I’m a bit of a word nerd. They have the uncanny capability of giving you an entirely new perspective when you dig deeper into them.

I used to foster a belief that a large chasm between fear and reverence existed. I reverence God and fear everything else, right? Not necessarily. If I am willing to do whatever it takes to escape something, I am giving it a place of prominence, I revere the very thing that frightens me.

Plain and simple – we reverence what we fear.

“Do not be afraid of them; I have given them into your hand…” Joshua 10:8

This, of course, isn’t the only place in the Word of God where people are told not to fear. These words are all over the Bible, and for good reason, for at the core of fear, you find unbelief.

The Israelites reacted out of fear. They were so controlled by it that they were willing to kill men and go back into slavery.

Fear causes us to do bizarre things

Fear, in general, causes people to react in peculiar ways. I know that when I obey what fear whispers, I end up looking very little like the person God made me to be.

I’m not alone in this, there are several ugly behaviors mentioned in the scriptures that transpired out of fear:

Adam and Eve hid from God out of fear.

Abraham gave away his wife out of fear.

Elijah ran and hid because of fear.

Peter denied Jesus out of fear.

As with any other emotion, fear is a normal human feeling, but when put above God, it can produce terrible effects.

I think when God is saying “don’t fear” – He’s not saying don’t feel fear – He’s telling us to not obey the fear we feel.

I find myself behaving in the most erratic of ways when fear is in control. It says jump, I say how high. In contrast, when I obey what God says, I act in a way that exhibits self-control and strength even in the midst of the most troubling of times.

I no longer believe there is a great divide between fear and reverence, in fact, they are closer than we care to admit.
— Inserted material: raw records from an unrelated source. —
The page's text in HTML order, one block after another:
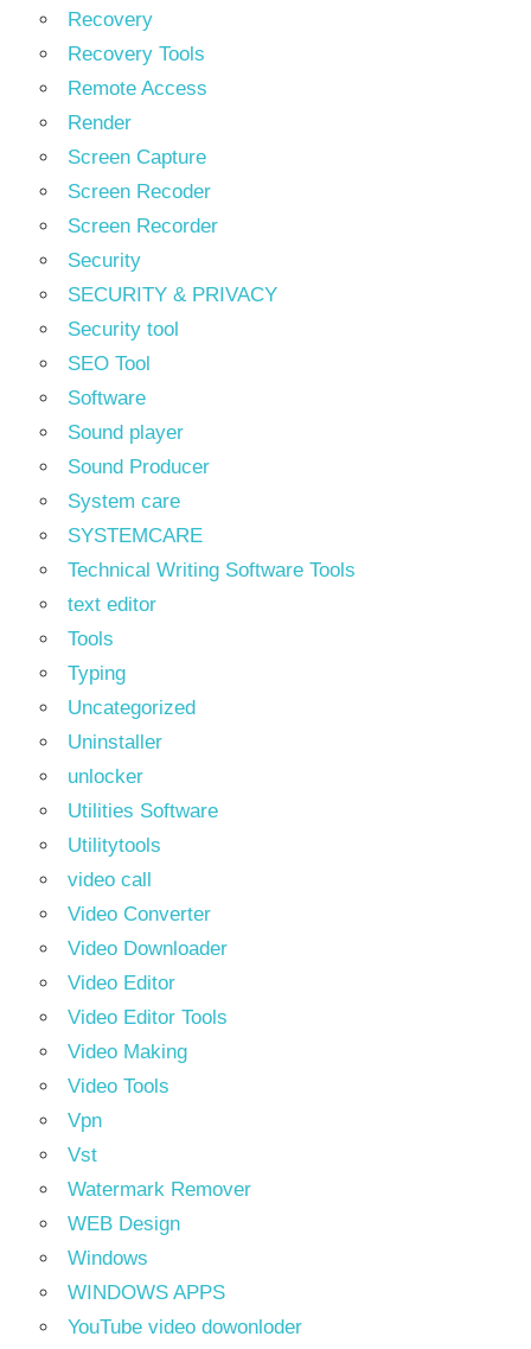
Recovery
Recovery Tools
Remote Access
Render
Screen Capture
Screen Recoder
Screen Recorder
Security
SECURITY & PRIVACY
Security tool
SEO Tool
Software
Sound player
Sound Producer
System care
SYSTEMCARE
Technical Writing Software Tools
text editor
Tools
Typing
Uncategorized
Uninstaller
unlocker
Utilities Software
Utilitytools
video call
Video Converter
Video Downloader
Video Editor
Video Editor Tools
Video Making
Video Tools
Vpn
Vst
Watermark Remover
WEB Design
Windows
WINDOWS APPS
YouTube video dowonloder

What I found in the story of the Israelites paralleled my own life in the fact that I was allowing fear to dictate my choices. I realized I was giving a disproportionate amount of attention to my fears.

Every decision I made for a very long time was run through the governing management of my fear-based belief system, rather than through God.

I have found fear falls in line under the authority of the almighty God when I submit my emotions to Him. Where one time there was chaos, now there is peace and self-control.

God didn’t give us a spirit of fear, he gave us power and self-control. (condensed from 2 Timothy 1:7) He tells us not to fear because He knows when we are truly afraid, it rules us.

And friend, nothing should rule us when we are new in Jesus Christ.


 

If you’ve never heard this song, give it a listen, it’s amazing!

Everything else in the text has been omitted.